華景闌不認輸,揪住華景笙的衣襟,雙腿纏住他的脖子用力將他卷起砸向旁邊的花瓶。
華景笙雙手撐在花瓶上止住了趨勢,反手舉起花瓶,朝著他的麵部轟然砸下。
華景闌立刻放開手腳,擋住這一擊。

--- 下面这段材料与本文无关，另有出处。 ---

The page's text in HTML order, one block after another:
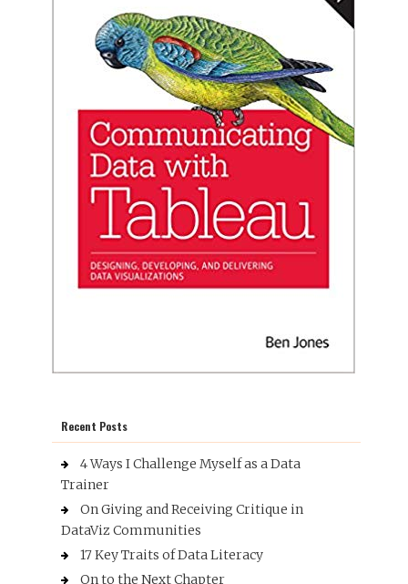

花瓶碎裂,他沒有被劃傷,但是目光在手臂的縫隙間看到華景笙又不要命的衝過來,揮起了鐵石般的拳頭,他大聲喝道:“夠了!難道你真的要殺了我不成!”
華景笙恨然止步,墨蘭色的眼睛滿是複雜。
華景闌見他沒有出手,捂著冒血的肩膀站了起來,沉聲道:“我為什麽要對她動手,你難道不知道原因嗎?”
華景笙放下手,卻不出聲。
“小笙,你雖然性格狠厲,但是卻不懂情愛,最容易被感情困住。你以為你對她好,她就會愛上你嗎?她跟著你那麽多年,跟那個寧歐認識也不過短短數月,為了寧歐她竟然連命都可以不要,你還要自欺欺人嗎?”
“阿婪已經答應嫁給我了。”華景笙神色漠然,波瀾不驚的說道。
“可是她還是為了寧歐傷了你。”
華景笙眼中閃現了一絲痛楚,卻還是不肯妥協,“她一旦嫁給我,就不會背叛我。”
“不會背叛你!”華景闌見他執迷不悟,衝過去伸手揪住他,“你真的相信嗎?你敢給我保證,她永遠不會背叛你嗎?”
“我可以。”華景笙望著他的眼睛,說得篤定。
“可是我不信!”華景闌放開了他,怒聲回答道:“我不相信她,就算你把命擔保我也不相信她,小笙,一份感情對於一個女人的意義超過了她生命的本身,你無法預估她會為了那個人做出什麽,連她自己都保證不了。”
華景笙瞪著他,“我不管,隻要你殺她,我一定殺了你!”
華景闌聽聞他的話,眼底驟然迸發寒光,而後他收起了殺氣,“你等著,我會讓你看清事實的。”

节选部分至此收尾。